A wood tree cannot be made in a mold like a fiberglass tree. Wood trees must be made individually with much more attention to detail. This ensures better fit and support to your horse’s back than mass produced fiber glass trees or treeless saddles.
Of course, all the attention to detail will show up on the price tag. Leathers saddles with quality wood trees will run up to 25% more expensive than synthetic saddles. A saddle with a wood tree will also be heavier.

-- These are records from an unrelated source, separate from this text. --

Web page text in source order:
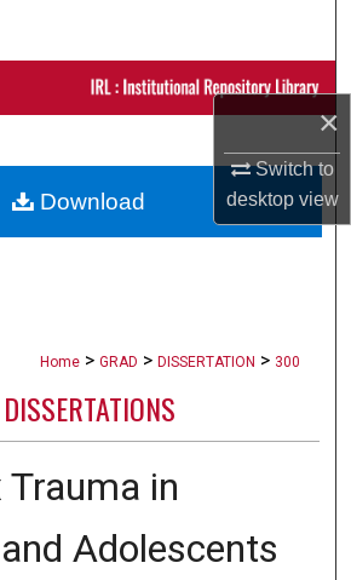
×
Switch to
desktopview
Collections
About
Home > GRAD > DISSERTATION > 300
DISSERTATIONS
in
Adolescents
Download

A better fitting tree distributes the weight more evenly and makes the saddle easier to carry despite the weight. Even bars also make a more balanced seat. Padded seats are all the rage now in many disciplines, but they change shape over time as they become packed down. This changes the balance of the seat and negatively impacts performance in high speed, high precision events. Hardseats are the way to go. A quality hardseat will be just as comfortable as a new padded seat, but it will maintain the same level of comfort for the life of the saddle. Leather fenders do require some breaking in, but using heavier metal stirrups helps give you more leverage so they break in much faster. The pain of breaking in new leather fenders is worth it in the long run as they provide more stability to your leg. A quality leather fender will not be bulky under you leg on provide you with any less feel than a synthetic one as some people are prone to assuming.
Fiberglass trees are the most common type of synthetic trees. They can be found in cheap leather saddles as well as fully synthetic saddles. Fiberglass trees are mass produced in molds. As the molds wear over time, imperfections start to appear causing variances in the quality from on tree to another. Many fiberglass trees have little bumps and ridges that attest to this process. Even the tiniest bumps unbalance the bars and dig into your horse’s back.
Some people prefer synthetic saddles because they do not require breaking in like leather saddles. However, the synthetic fenders are not going to give your leg the stability it needs, especially for events involving speed, fast turns, or quick stops. The seats are usually padded due to the nature of the construction. Many people prefer padded seats no matter what kind of saddle it is, but padded seats change over time. They become packed down and change shape, throwing off the balance and stability of your seat. Hardseats can be found in synthetic saddles, but the nature of the mass produced tree makes them uneven and uncomfortable. Those bumps and ridges from the poorly maintained manufacturing molds are magnified when you have the misfortune of sitting on them.